- EXERCISE REQUIREMENTS
In the listing below, count the lines with "Cloud" and report only the figure.
:: DATA PROVIDED ::
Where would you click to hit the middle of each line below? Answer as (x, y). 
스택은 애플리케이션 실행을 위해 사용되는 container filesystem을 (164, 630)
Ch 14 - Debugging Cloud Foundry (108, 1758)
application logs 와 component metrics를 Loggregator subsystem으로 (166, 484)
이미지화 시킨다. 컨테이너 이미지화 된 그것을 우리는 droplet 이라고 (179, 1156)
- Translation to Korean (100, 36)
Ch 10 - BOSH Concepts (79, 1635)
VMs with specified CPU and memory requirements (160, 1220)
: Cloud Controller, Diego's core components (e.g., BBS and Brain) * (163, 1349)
:::
:: DATA PROVIDED ::
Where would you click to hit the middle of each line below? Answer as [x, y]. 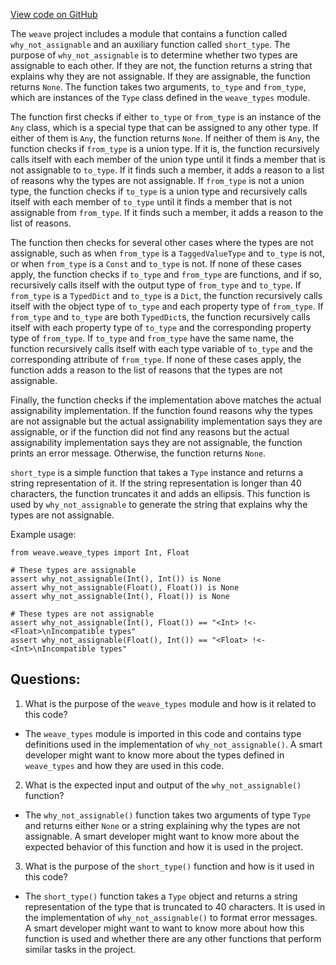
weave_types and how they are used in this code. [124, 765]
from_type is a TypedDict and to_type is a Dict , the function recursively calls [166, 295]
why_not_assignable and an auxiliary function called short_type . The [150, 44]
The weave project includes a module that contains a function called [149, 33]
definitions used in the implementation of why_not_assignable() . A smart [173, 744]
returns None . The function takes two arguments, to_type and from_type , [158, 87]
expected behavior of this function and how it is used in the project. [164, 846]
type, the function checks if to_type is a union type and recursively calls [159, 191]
:::
- EXERCISE OUTPUT
2